> **PROBLEM STATEMENT**
For this exercise, write out only the lines of the entries below from the one with "Epidode #46 of" up to and including the one with "Toho’s 1977 space", exactly as they are. Pictures stay out.

++++++

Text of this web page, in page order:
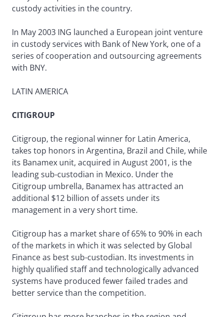
custody activities in the country.
In May 2003 ING launched a European joint venture
in custody services with Bank of New York, one of a
series of cooperation and outsourcing agreements
with BNY.
LATIN AMERICA
CITIGROUP
Citigroup, the regional winner for Latin America,
takes top honors in Argentina, Brazil and Chile, while
its Banamex unit, acquired in August 2001, is the
leading sub-custodian in Mexico. Under the
Citigroup umbrella, Banamex has attracted an
additional $12 billion of assets under its
management in a very short time.
Citigroup has a market share of 65% to 90% in each
of the markets in which it was selected by Global
Finance as best sub-custodian. Its investments in
highly qualified staff and technologically advanced
systems have produced fewer failed trades and
better service than the competition.
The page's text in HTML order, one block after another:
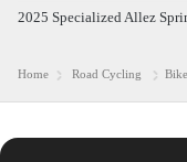
2025 Specialized Allez
Home Road Cycling
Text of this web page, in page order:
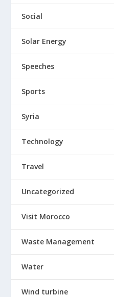
Social
Solar Energy
Speeches
Sports
Syria
Technology
Travel
Uncategorized
Visit Morocco
Waste Management
Water
Wind turbine
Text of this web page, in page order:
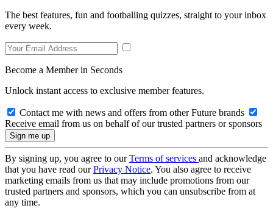
The best features, fun and footballing quizzes, straight to your inbox
every week.
Become a Member in Seconds
Unlock instant access to exclusive member features.
Contact me with news and offers from other Future brands
Receive email from us on behalf of our trusted partners or sponsors
By signing up, you agree to ourTerms of services and acknowledge
that you have read ourPrivacy Notice. You also agree to receive
marketing emails from us that may include promotions from our
trusted partners and sponsors, which you can unsubscribe from at
any time.
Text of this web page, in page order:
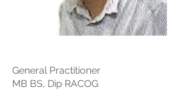
General Practitioner
MB BS, Dip RACOG
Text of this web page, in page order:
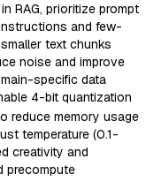
RAG, prioritize prompt
and few-
text chunks
noise and improve
specific data
4-bit quantization
reduce memory usage
temperature (0.1-
creativity and
precompute
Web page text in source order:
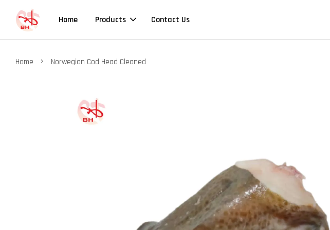
Home Products Contact Us
Home › Norwegian Cod Head Cleaned
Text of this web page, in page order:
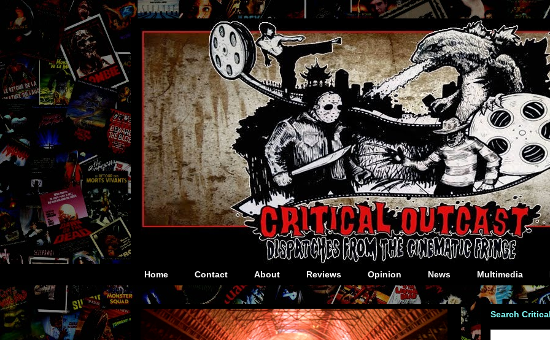
Home Contact About Reviews Opinion News Multimedia
Search
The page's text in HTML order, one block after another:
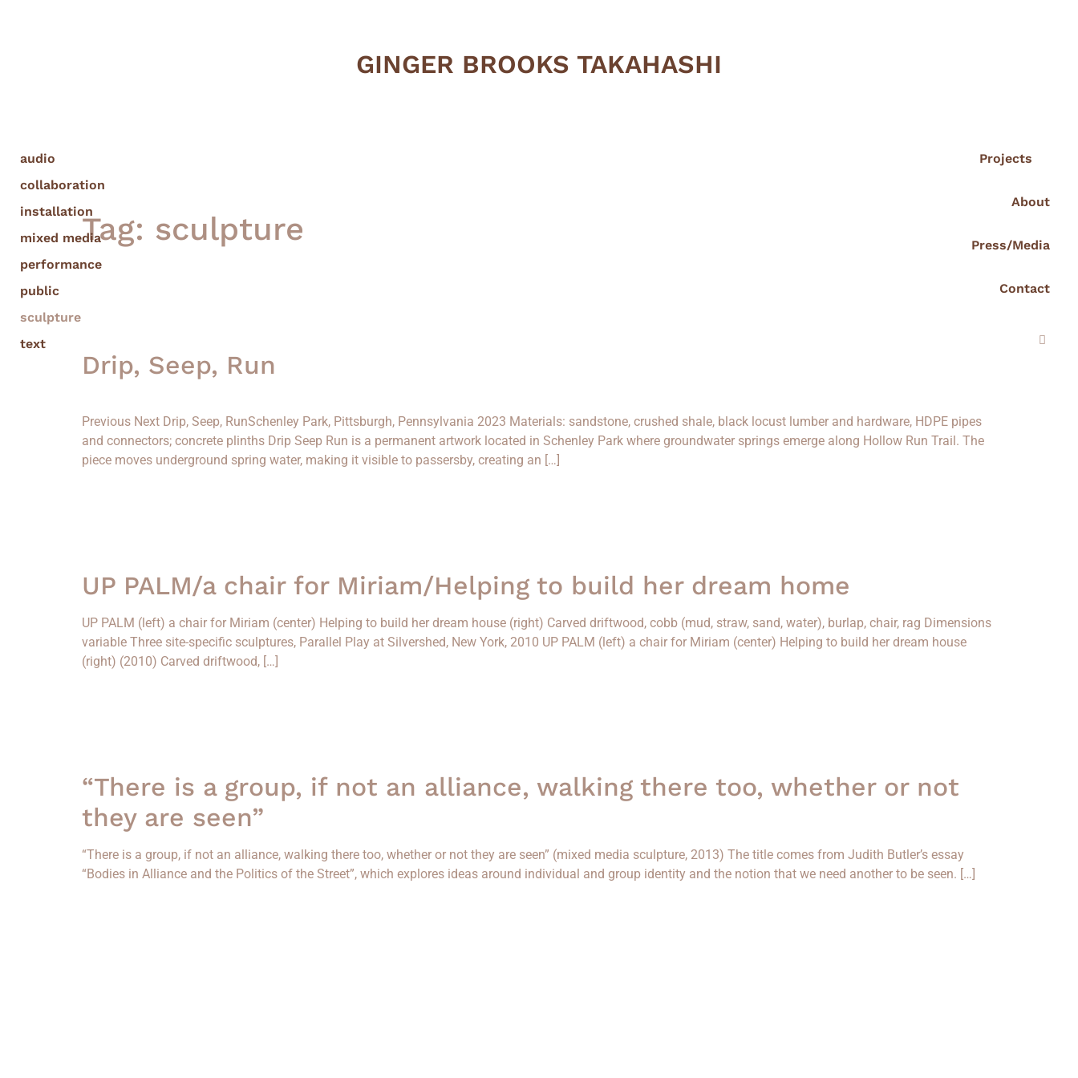
audio
collaboration
installation
mixed media
performance
public
sculpture
text
GINGER BROOKS TAKAHASHI
Projects
About
Press/Media
Contact
Tag: sculpture
Drip, Seep, Run
Previous Next Drip, Seep, RunSchenley Park, Pittsburgh, Pennsylvania 2023 Materials: sandstone, crushed shale, black locust lumber and hardware, HDPE pipes
and connectors; concrete plinths Drip Seep Run is a permanent artwork located in Schenley Park where groundwater springs emerge along Hollow Run Trail. The
piece moves underground spring water, making it visible to passersby, creating an […]
UP PALM/a chair for Miriam/Helping to build her dream home
UP PALM (left) a chair for Miriam (center) Helping to build her dream house (right) Carved driftwood, cobb (mud, straw, sand, water), burlap, chair, rag Dimensions
variable Three site-specific sculptures, Parallel Play at Silvershed, New York, 2010 UP PALM (left) a chair for Miriam (center) Helping to build her dream house
(right) (2010) Carved driftwood, […]
“There is a group, if not an alliance, walking there too, whether or not
they are seen”
“There is a group, if not an alliance, walking there too, whether or not they are seen” (mixed media sculpture, 2013) The title comes from Judith Butler’s essay
“Bodies in Alliance and the Politics of the Street”, which explores ideas around individual and group identity and the notion that we need another to be seen. […]
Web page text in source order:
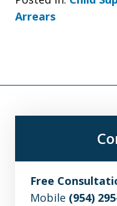
Arrears
Free
Mobile (954)
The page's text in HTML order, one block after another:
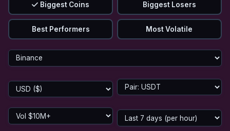
Biggest Coins Biggest Losers
Best Performers Most Volatile
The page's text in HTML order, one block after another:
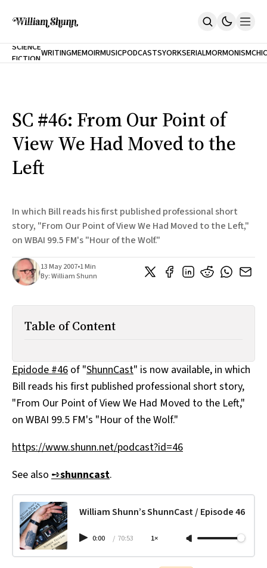
Home
Inclination
An Alternate History Of The 21st Century
Cast A Cold Eye (w/Derryl Murphy)
After The Earthquake A Fire
Our Dependence On Foreign Keys
Short Fiction
Poems
Terror On Flight 789
The Cost Of Self-Publishing
All Works
Post-Mormonism
SUBSCRIBE
SCIENCE
FICTIONWRITINGMEMOIRMUSICPODCASTS
NEW
YORK
CITY
SERIALMORMONISM
SC #46: From Our Point of
View We Had Moved to the
Left
In which Bill reads his first published professional short
story, "From Our Point of View We Had Moved to the Left,"
on WBAI 99.5 FM's "Hour of the Wolf."
13 May 2007•1 Min
By:William Shunn
Table of Content
Epidode #46 of "ShunnCast" is now available, in which
Bill reads his first published professional short story,
"From Our Point of View We Had Moved to the Left,"
on WBAI 99.5 FM's "Hour of the Wolf."
https://www.shunn.net/podcast?id=46
See also ➺shunncast.
William Shunn’s ShunnCast / Episode 46
0:00 / 70:53 1×
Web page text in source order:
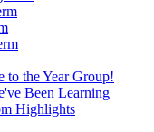
to the Year Group!
Been Learning
Highlights
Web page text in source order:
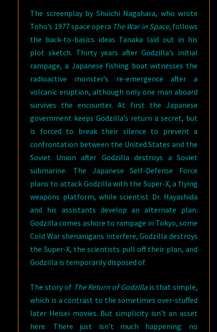
The screenplay by Shuichi Nagahara, who wrote
Toho’s 1977 space opera The War in Space, follows
the back-to-basics ideas Tanaka laid out in his
plot sketch. Thirty years after Godzilla’s initial
rampage, a Japanese fishing boat witnesses the
radioactive monster’s re-emergence after a
volcanic eruption, although only one man aboard
survives the encounter. At first the Japanese
government keeps Godzilla’s return a secret, but
is forced to break their silence to prevent a
confrontation between the United States and the
Soviet Union after Godzilla destroys a Soviet
submarine. The Japanese Self-Defense Force
plans to attack Godzilla with the Super-X, a flying
weapons platform, while scientist Dr. Hayashida
and his assistants develop an alternate plan.
Godzilla comes ashore to rampage in Tokyo, some
Cold War shenanigans interfere, Godzilla destroys
the Super-X, the scientists pull off their plan, and
Godzilla is temporarily disposed of.
The story of The Return of Godzillais that simple,
which is a contrast to the sometimes over-stuffed
later Heisei movies. But simplicity isn’t an asset
here. There just isn’t much happening: no
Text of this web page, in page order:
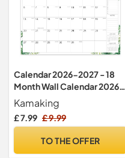
Calendar 2026-2027 - 18
Month Wall Calendar 2026-
2027 UK
Kamaking
£ 7.99 £ 9.99
TO THE OFFER
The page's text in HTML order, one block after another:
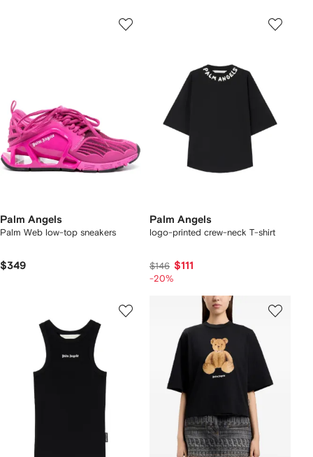
Palm Angels
Palm Web low-top sneakers
$349
Palm Angels
logo-printed crew-neck T-shirt
$146 $111
-20%
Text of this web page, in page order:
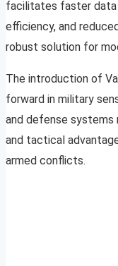
facilitates faster data
efficiency, and
robust solution for
The introduction of
forward in military
and defense
and tactical
armed conflicts.
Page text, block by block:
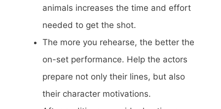
animals increases the time and effort
needed to get the shot.
The more you rehearse, the better the
on-set performance. Help the actors
prepare not only their lines, but also
their character motivations.
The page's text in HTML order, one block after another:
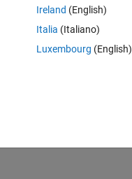
Ireland (English)
Italia (Italiano)
Luxembourg (English)
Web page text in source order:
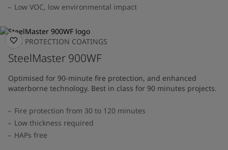
Low VOC, low environmental impact
FIRE PROTECTION COATINGS
SteelMaster 900WF
Optimised for 90-minute fire protection, and enhanced
waterborne technology. Best in class for 90 minutes projects.
Fire protection from 30 to 120 minutes
Low thickness required
HAPs free
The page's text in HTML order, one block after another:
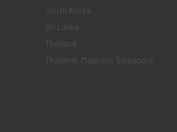
South Korea
Sri Lanka
Thailand
Thailand, Malaysia, Singapore
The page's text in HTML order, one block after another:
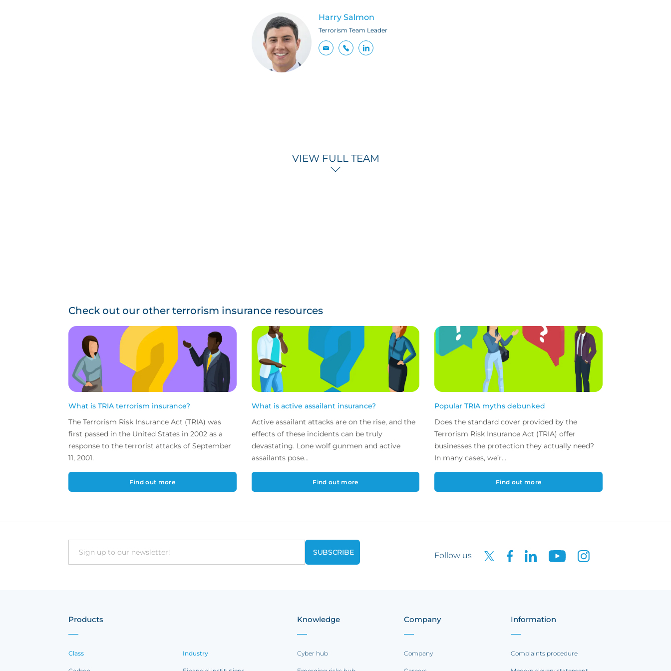
Harry Salmon
Terrorism Team Leader
VIEW FULL TEAM
Check out our other terrorism insurance resources
What is TRIA terrorism insurance?
The Terrorism Risk Insurance Act (TRIA) was
first passed in the United States in 2002 as a
response to the terrorist attacks of September
11, 2001.
Find out more
What is active assailant insurance?
Active assailant attacks are on the rise, and the
effects of these incidents can be truly
devastating. Lone wolf gunmen and active
assailants pose...
Find out more
Popular TRIA myths debunked
Does the standard cover provided by the
Terrorism Risk Insurance Act (TRIA) offer
businesses the protection they actually need?
In many cases, we’r...
Find out more
Email Follow us
Products
Class Industry
Knowledge
Cyber hub
Company
Company
Information
Complaints procedure
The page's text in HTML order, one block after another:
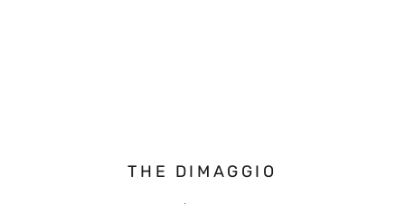
THE DIMAGGIO
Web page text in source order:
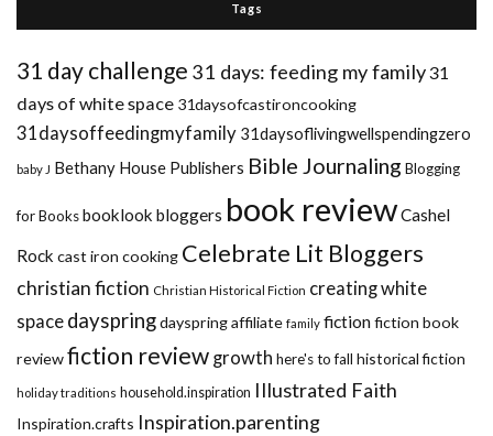
Tags
31 day challenge 31 days: feeding my family31
days of white space 31daysofcastironcooking
31daysoffeedingmyfamily 31daysoflivingwellspendingzero
baby J Bethany House Publishers Bible Journaling Blogging
for Booksbooklook bloggers book reviewCashel
Rock cast iron cooking Celebrate Lit Bloggers
christian fiction Christian Historical Fiction creating white
spacedayspringdayspring affiliate family fictionfiction book
reviewfiction reviewgrowth here's to fall historical fiction
holiday traditions household.inspiration Illustrated Faith
Inspiration.crafts Inspiration.parenting
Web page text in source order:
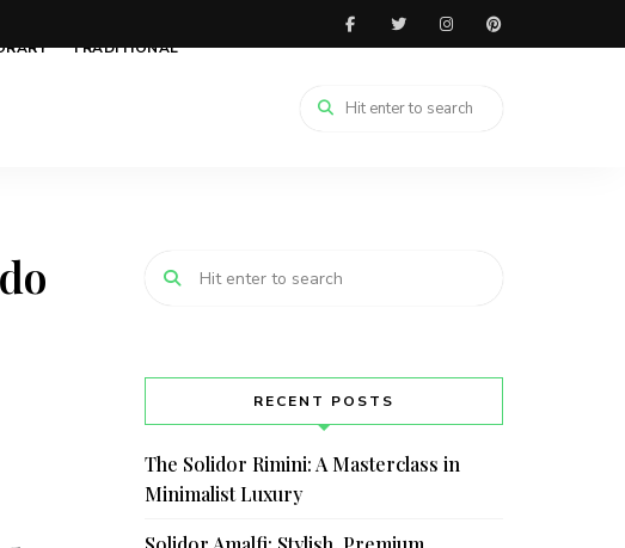
TRADITIONAL
RECENT POSTS
The Solidor Rimini: A Masterclass in
Minimalist Luxury
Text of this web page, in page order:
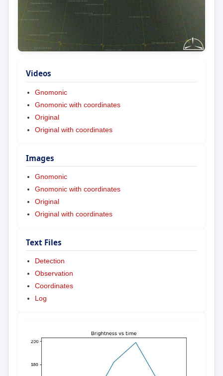
Videos
Gnomonic
Gnomonic with coordinates
Original
Original with coordinates
Images
Gnomonic
Gnomonic with coordinates
Original
Original with coordinates
Text Files
Detection
Observation
Coordinates
Log
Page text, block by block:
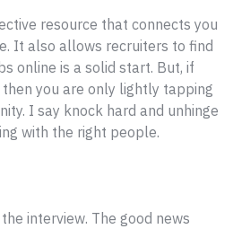
resource that connects you
It also allows recruiters to find
online is a solid start. But, if
you are only lightly tapping
I say knock hard and unhinge
with the right people.
interview. The good news

++++++

> **RESPONSE BELOW**
Epidode #46 of "ShunnCast" is now available, in which
Bill reads his first published professional short story,
"From Our Point of View We Had Moved to the Left,"
on WBAI 99.5 FM's "Hour of the Wolf."
https://www.shunn.net/podcast?id=46
See also ➺shunncast.
William Shunn’s ShunnCast / Episode 46
0:00 / 70:53 1×
Web page text in source order:
to the Year Group!
Been Learning
Highlights
Web page text in source order:
The screenplay by Shuichi Nagahara, who wrote
Toho’s 1977 space opera The War in Space, follows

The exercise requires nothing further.